しかし、幸せは感じ方で変化するものでもあります。もし幸せしかない人生だとしたら、人は幸せを感じることができるでしょうか? 幸せな状態が当たり前になってしまうと、それはすでに幸せではないのかもしれません。もっと別の幸せはないか?と探求が始まると、現状を否定していることになりますので、あまり幸せではない状態です。幸せという漢字の成り立ちが、手かせ(手錠)の形からという話を聞いたことがあります。古代中国で生き埋めにしたり、八つ裂きにしたりするような厳しい罰が当たり前の時代、手かせだけの刑罰は「命が取られなくてよかった、幸せだ」と感じたということです(諸説あるそうです)。

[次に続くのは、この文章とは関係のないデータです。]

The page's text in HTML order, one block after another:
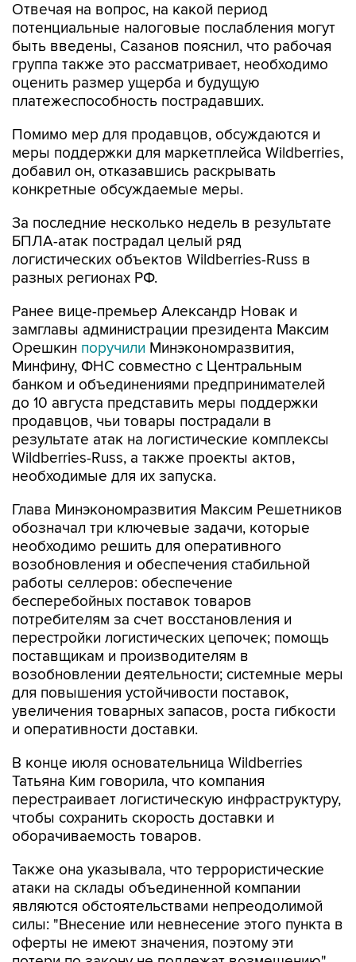
Отвечая на вопрос, на какой период
потенциальные налоговые послабления могут
быть введены, Сазанов пояснил, что рабочая
группа также это рассматривает, необходимо
оценить размер ущерба и будущую
платежеспособность пострадавших.
Помимо мер для продавцов, обсуждаются и
меры поддержки для маркетплейса Wildberries,
добавил он, отказавшись раскрывать
конкретные обсуждаемые меры.
За последние несколько недель в результате
БПЛА-атак пострадал целый ряд
логистических объектов Wildberries-Russ в
разных регионах РФ.
Ранее вице-премьер Александр Новак и
замглавы администрации президента Максим
Орешкин поручили Минэкономразвития,
Минфину, ФНС совместно с Центральным
банком и объединениями предпринимателей
до 10 августа представить меры поддержки
продавцов, чьи товары пострадали в
результате атак на логистические комплексы
Wildberries-Russ, а также проекты актов,
необходимые для их запуска.
Глава Минэкономразвития Максим Решетников
обозначал три ключевые задачи, которые
необходимо решить для оперативного
возобновления и обеспечения стабильной
работы селлеров: обеспечение
бесперебойных поставок товаров
потребителям за счет восстановления и
перестройки логистических цепочек; помощь
поставщикам и производителям в
возобновлении деятельности; системные меры
для повышения устойчивости поставок,
увеличения товарных запасов, роста гибкости
и оперативности доставки.
В конце июля основательница Wildberries
Татьяна Ким говорила, что компания
перестраивает логистическую инфраструктуру,
чтобы сохранить скорость доставки и
оборачиваемость товаров.
Также она указывала, что террористические
атаки на склады объединенной компании
являются обстоятельствами непреодолимой
силы: "Внесение или невнесение этого пункта в
оферты не имеют значения, поэтому эти

絶対的にいつも幸せという状態はありえない(かもしれません)。今感じている幸せもいつまでも続くことはなく、逆に今の不幸もいつまでも続くものでもありません。幸福も不幸も、終わるときがきます。「禍福は糾える縄の如し」です。超訳すると「幸せも不幸も表裏一体ですよ。人はネガティブなことに囚われやすいけれど、その裏側にあるポジティブにも気づきましょう。気づいたからといってネガティブがなくなるのではなく、そこになにか意味があるのかもしれません」ということだと思います。ネガティブとポジティブの両方があることに気づくこと自体、その物事を一歩引いて観ているという状態です。ネガティブを避けたり、逃れようとすることは、自分の行動がネガティブに支配されている状態です。ネガティブにもなにかしら意味があると思ってみると、ネガティブの支配から抜け出しやすくなります。
ネガティブな出来事も、時間がたって振り返ってみれば、「あの出来事のおかげでなにか学びがあった」と思えます。そのような出来事から逃げようと思えるだけでも成長です。そういう意味で、自分の人生のストーリー上、なに一つ無意味なものはなく、すべてが学びだと捉えることができます。

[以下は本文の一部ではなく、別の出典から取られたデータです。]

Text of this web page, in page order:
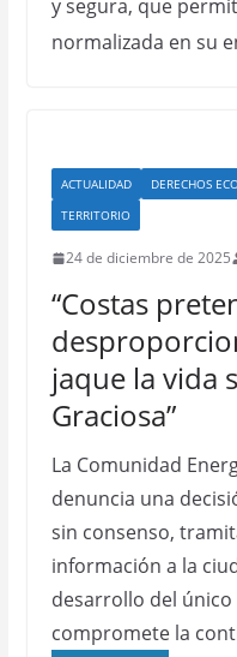
y segura, que
normalizada en su
ACTUALIDAD DERECHOS
TERRITORIO
24 de diciembre de 2025
“Costas
jaque la vida
Graciosa”
La Comunidad
denuncia una
sin consenso,
información a la
desarrollo del
compromete la
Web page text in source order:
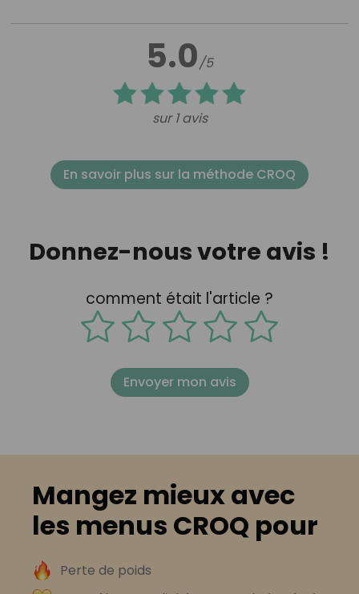
5.0/5
sur 1 avis
En savoir plus sur la méthode CROQ
Donnez-nous votre avis !
comment était l'article ?
Envoyer mon avis
Mangez mieux avec
les menus CROQ pour
Perte de poids
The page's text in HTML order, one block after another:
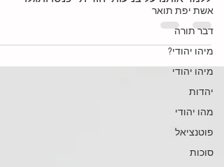
אשת יפת תואר
דבר תורה
מיהו יהודי?
מיהו יהודי
יהדות
מהו יהודי
פוטנציאל
סוכות
מה הצלילים של הפילהרמונית הישראלית
ללמד אותנו על צניעות יהודית - כנסו ותגלו

以上のようなことを考えていたときに思い浮かんだ言葉を紹介します。
「あれもこれもすべて、私の愛おしい人生の瞬間」
どんな出来事も自分の人生にとって大切な経験です。もし自分が生まれてきたくてこの世界に誕生してきたとしたら、すべての出来事が、得たいと切望してきた経験かもしれません。現在の自分の意識状態では、否定的な意味しか感じ取れなかったとしても、五年後、十年後の自分、もしかすると死の間際の自分にとっては、その出来事のお陰でなにか得られたことがあったと感じることができるかもしれません。

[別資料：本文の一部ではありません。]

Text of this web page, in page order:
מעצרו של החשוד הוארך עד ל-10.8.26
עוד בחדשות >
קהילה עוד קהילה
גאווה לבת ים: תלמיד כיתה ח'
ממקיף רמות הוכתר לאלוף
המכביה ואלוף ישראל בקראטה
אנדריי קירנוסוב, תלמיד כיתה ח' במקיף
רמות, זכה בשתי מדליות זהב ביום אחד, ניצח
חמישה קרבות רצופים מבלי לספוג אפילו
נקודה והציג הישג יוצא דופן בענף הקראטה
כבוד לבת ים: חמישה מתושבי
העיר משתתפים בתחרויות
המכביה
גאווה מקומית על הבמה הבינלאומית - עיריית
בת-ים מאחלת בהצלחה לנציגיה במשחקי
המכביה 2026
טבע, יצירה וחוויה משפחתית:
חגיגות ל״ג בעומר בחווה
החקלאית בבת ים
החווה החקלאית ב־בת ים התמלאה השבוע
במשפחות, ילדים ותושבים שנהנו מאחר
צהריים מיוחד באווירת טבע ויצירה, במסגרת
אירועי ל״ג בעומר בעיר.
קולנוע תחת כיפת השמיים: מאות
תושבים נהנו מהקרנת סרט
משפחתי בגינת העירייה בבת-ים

この言葉を何度も唱えていると、少し心が落ち着きます。リラックスすることで回復力が高まります。僕は最近この言葉を唱えながら寝るようにしています。眠れないときに繰り返しているといつの間にか眠りについています。
この言葉を思いついたとき、ある心境になったのを思い出しました。もしこの世界が明日なくなってしまうなら、もし自分の命が今日一日で終わるとしたら……。それをリアルにイメージしたとき、毎日当たり前に見ている光景も今日で見納めだと思い、目の前の光景をすべて目に焼きつけたくなりました。その瞬間、世界の輝きが少し増したような、キラキラ輝いて見えたような気がしました。世界全体が愛おしい場所だと感じられました。死をリアルに感じること(メメント・モリ)で命が輝くのだなぁと実感しました。
みなさんも「あれもこれもすべて、私の愛おしい人生の瞬間」と唱えてみましょう。もし抵抗がなければ自分の死をイメージしてみましょう。命が輝き、幸福と不幸を超越した世界が垣間見えるかもしれません。